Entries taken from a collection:
'''

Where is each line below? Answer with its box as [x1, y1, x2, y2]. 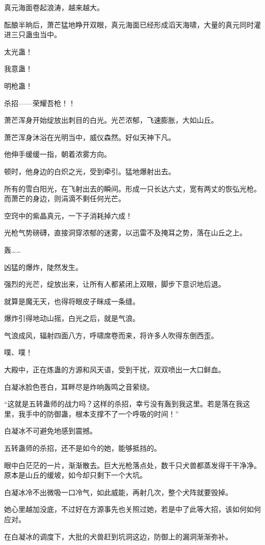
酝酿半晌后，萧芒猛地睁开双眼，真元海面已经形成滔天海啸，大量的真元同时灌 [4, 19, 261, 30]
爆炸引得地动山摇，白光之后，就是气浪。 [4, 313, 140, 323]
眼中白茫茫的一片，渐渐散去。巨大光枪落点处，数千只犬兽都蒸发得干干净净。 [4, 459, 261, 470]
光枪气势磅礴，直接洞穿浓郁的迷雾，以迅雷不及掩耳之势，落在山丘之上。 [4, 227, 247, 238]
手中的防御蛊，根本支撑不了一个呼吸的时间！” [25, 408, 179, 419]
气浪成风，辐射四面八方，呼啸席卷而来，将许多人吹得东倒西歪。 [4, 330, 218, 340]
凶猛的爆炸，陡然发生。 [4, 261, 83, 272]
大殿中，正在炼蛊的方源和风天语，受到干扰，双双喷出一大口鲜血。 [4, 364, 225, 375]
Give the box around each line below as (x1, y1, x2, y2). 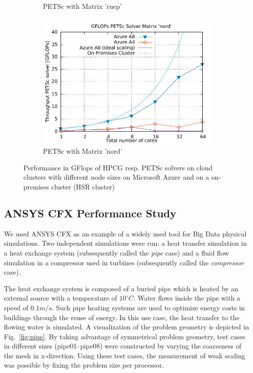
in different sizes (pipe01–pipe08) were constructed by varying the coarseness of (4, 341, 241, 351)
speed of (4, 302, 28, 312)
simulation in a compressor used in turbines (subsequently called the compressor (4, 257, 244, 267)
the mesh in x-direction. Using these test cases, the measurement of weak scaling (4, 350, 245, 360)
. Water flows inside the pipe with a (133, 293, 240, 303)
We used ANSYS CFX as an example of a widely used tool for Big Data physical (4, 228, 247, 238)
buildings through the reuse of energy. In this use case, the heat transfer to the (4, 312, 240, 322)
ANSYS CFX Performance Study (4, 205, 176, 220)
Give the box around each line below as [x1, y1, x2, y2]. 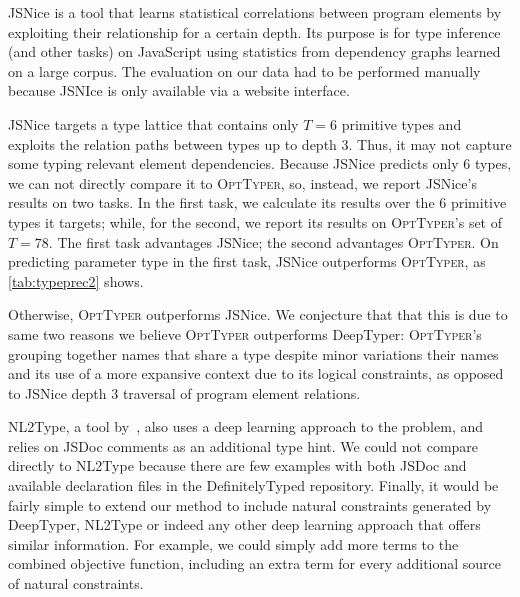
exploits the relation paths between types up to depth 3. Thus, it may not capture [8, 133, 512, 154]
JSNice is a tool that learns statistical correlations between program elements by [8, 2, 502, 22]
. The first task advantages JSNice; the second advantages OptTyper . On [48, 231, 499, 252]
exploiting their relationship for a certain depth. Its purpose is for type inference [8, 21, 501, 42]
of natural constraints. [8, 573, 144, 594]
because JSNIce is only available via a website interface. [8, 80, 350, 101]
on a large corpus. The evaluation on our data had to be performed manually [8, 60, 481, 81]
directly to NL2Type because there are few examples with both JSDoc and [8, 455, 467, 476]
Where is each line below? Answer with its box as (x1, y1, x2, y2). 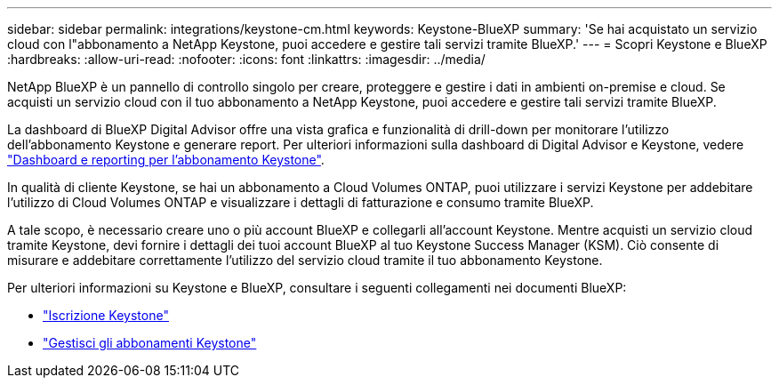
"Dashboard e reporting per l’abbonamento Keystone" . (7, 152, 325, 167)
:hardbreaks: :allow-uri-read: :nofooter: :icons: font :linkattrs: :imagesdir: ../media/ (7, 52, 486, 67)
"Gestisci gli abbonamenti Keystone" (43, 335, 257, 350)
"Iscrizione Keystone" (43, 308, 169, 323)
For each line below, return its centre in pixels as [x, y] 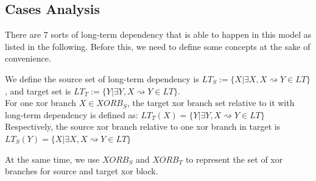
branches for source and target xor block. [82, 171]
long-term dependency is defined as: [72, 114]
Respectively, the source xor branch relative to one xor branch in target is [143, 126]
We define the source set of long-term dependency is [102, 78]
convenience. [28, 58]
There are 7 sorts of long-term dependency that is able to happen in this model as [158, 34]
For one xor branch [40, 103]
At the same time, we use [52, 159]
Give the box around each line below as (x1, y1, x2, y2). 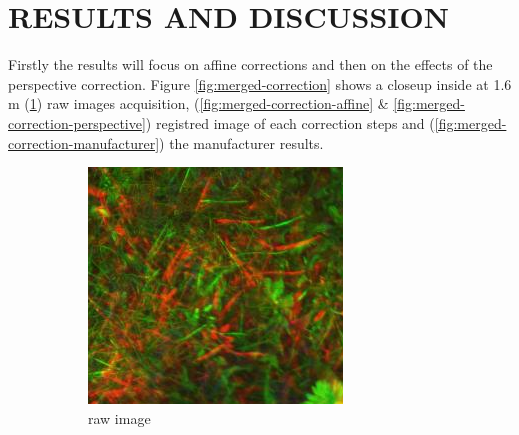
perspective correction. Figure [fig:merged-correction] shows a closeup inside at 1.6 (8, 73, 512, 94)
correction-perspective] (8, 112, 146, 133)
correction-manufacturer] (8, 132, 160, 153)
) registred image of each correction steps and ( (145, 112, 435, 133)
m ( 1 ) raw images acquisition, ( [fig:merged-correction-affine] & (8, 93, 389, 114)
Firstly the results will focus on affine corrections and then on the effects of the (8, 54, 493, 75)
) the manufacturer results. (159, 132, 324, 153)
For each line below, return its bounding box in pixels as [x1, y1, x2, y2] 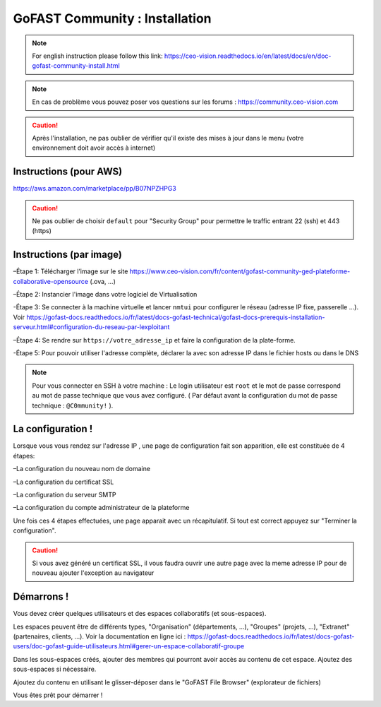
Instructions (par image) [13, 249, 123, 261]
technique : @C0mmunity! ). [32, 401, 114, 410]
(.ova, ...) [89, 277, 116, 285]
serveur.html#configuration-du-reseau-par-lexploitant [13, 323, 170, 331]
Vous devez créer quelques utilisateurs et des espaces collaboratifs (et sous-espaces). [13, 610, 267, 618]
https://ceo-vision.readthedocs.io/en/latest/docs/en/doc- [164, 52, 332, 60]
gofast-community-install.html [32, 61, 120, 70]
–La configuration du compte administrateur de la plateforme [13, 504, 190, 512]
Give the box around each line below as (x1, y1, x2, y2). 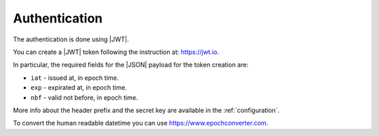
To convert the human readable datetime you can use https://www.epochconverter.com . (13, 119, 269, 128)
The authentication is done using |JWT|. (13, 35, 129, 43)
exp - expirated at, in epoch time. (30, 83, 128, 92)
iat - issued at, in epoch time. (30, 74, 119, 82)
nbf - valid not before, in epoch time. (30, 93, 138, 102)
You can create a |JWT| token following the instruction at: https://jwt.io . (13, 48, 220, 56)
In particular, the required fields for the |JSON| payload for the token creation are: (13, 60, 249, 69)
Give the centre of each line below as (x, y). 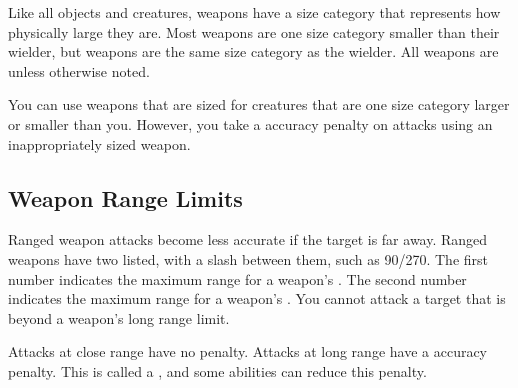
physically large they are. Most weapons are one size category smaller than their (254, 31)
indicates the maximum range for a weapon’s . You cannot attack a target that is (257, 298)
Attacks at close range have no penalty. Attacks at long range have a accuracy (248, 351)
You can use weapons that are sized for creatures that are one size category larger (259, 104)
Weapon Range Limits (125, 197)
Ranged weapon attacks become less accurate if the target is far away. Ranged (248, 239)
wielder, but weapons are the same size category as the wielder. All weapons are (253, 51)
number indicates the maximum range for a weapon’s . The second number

'''

Please copy the preceding records exactly and omit the images.

**Reply**
Where is each line below? Answer with its box as [x1, y1, x2, y2]. 
酝酿半晌后，萧芒猛地睁开双眼，真元海面已经形成滔天海啸，大量的真元同时灌 [4, 19, 261, 30]
爆炸引得地动山摇，白光之后，就是气浪。 [4, 313, 140, 323]
眼中白茫茫的一片，渐渐散去。巨大光枪落点处，数千只犬兽都蒸发得干干净净。 [4, 459, 261, 470]
光枪气势磅礴，直接洞穿浓郁的迷雾，以迅雷不及掩耳之势，落在山丘之上。 [4, 227, 247, 238]
手中的防御蛊，根本支撑不了一个呼吸的时间！” [25, 408, 179, 419]
气浪成风，辐射四面八方，呼啸席卷而来，将许多人吹得东倒西歪。 [4, 330, 218, 340]
凶猛的爆炸，陡然发生。 [4, 261, 83, 272]
大殿中，正在炼蛊的方源和风天语，受到干扰，双双喷出一大口鲜血。 [4, 364, 225, 375]
Give the box around each line below as (x1, y1, x2, y2). 
in different sizes (pipe01–pipe08) were constructed by varying the coarseness of (4, 341, 241, 351)
speed of (4, 302, 28, 312)
simulation in a compressor used in turbines (subsequently called the compressor (4, 257, 244, 267)
the mesh in x-direction. Using these test cases, the measurement of weak scaling (4, 350, 245, 360)
. Water flows inside the pipe with a (133, 293, 240, 303)
We used ANSYS CFX as an example of a widely used tool for Big Data physical (4, 228, 247, 238)
buildings through the reuse of energy. In this use case, the heat transfer to the (4, 312, 240, 322)
ANSYS CFX Performance Study (4, 205, 176, 220)
Give the box around each line below as [x1, y1, x2, y2]. 
exploits the relation paths between types up to depth 3. Thus, it may not capture [8, 133, 512, 154]
JSNice is a tool that learns statistical correlations between program elements by [8, 2, 502, 22]
. The first task advantages JSNice; the second advantages OptTyper . On [48, 231, 499, 252]
exploiting their relationship for a certain depth. Its purpose is for type inference [8, 21, 501, 42]
of natural constraints. [8, 573, 144, 594]
because JSNIce is only available via a website interface. [8, 80, 350, 101]
on a large corpus. The evaluation on our data had to be performed manually [8, 60, 481, 81]
directly to NL2Type because there are few examples with both JSDoc and [8, 455, 467, 476]
Where is each line below? Answer with its box as (x1, y1, x2, y2). 
"Dashboard e reporting per l’abbonamento Keystone" . (7, 152, 325, 167)
:hardbreaks: :allow-uri-read: :nofooter: :icons: font :linkattrs: :imagesdir: ../media/ (7, 52, 486, 67)
"Gestisci gli abbonamenti Keystone" (43, 335, 257, 350)
"Iscrizione Keystone" (43, 308, 169, 323)
For each line below, return its centre in pixels as [x, y] 
branches for source and target xor block. [82, 171]
long-term dependency is defined as: [72, 114]
Respectively, the source xor branch relative to one xor branch in target is [143, 126]
We define the source set of long-term dependency is [102, 78]
convenience. [28, 58]
There are 7 sorts of long-term dependency that is able to happen in this model as [158, 34]
For one xor branch [40, 103]
At the same time, we use [52, 159]
Give the box around each line below as (x1, y1, x2, y2). 
perspective correction. Figure [fig:merged-correction] shows a closeup inside at 1.6 (8, 73, 512, 94)
correction-perspective] (8, 112, 146, 133)
correction-manufacturer] (8, 132, 160, 153)
) registred image of each correction steps and ( (145, 112, 435, 133)
m ( 1 ) raw images acquisition, ( [fig:merged-correction-affine] & (8, 93, 389, 114)
Firstly the results will focus on affine corrections and then on the effects of the (8, 54, 493, 75)
) the manufacturer results. (159, 132, 324, 153)
For each line below, return its bounding box in pixels as [x1, y1, x2, y2] 
Instructions (par image) [13, 249, 123, 261]
technique : @C0mmunity! ). [32, 401, 114, 410]
(.ova, ...) [89, 277, 116, 285]
serveur.html#configuration-du-reseau-par-lexploitant [13, 323, 170, 331]
Vous devez créer quelques utilisateurs et des espaces collaboratifs (et sous-espaces). [13, 610, 267, 618]
https://ceo-vision.readthedocs.io/en/latest/docs/en/doc- [164, 52, 332, 60]
gofast-community-install.html [32, 61, 120, 70]
–La configuration du compte administrateur de la plateforme [13, 504, 190, 512]
Give the box around each line below as (x1, y1, x2, y2). 
To convert the human readable datetime you can use https://www.epochconverter.com . (13, 119, 269, 128)
The authentication is done using |JWT|. (13, 35, 129, 43)
exp - expirated at, in epoch time. (30, 83, 128, 92)
iat - issued at, in epoch time. (30, 74, 119, 82)
nbf - valid not before, in epoch time. (30, 93, 138, 102)
You can create a |JWT| token following the instruction at: https://jwt.io . (13, 48, 220, 56)
In particular, the required fields for the |JSON| payload for the token creation are: (13, 60, 249, 69)
Give the centre of each line below as (x, y). 
physically large they are. Most weapons are one size category smaller than their (254, 31)
indicates the maximum range for a weapon’s . You cannot attack a target that is (257, 298)
Attacks at close range have no penalty. Attacks at long range have a accuracy (248, 351)
You can use weapons that are sized for creatures that are one size category larger (259, 104)
Weapon Range Limits (125, 197)
Ranged weapon attacks become less accurate if the target is far away. Ranged (248, 239)
wielder, but weapons are the same size category as the wielder. All weapons are (253, 51)
number indicates the maximum range for a weapon’s . The second number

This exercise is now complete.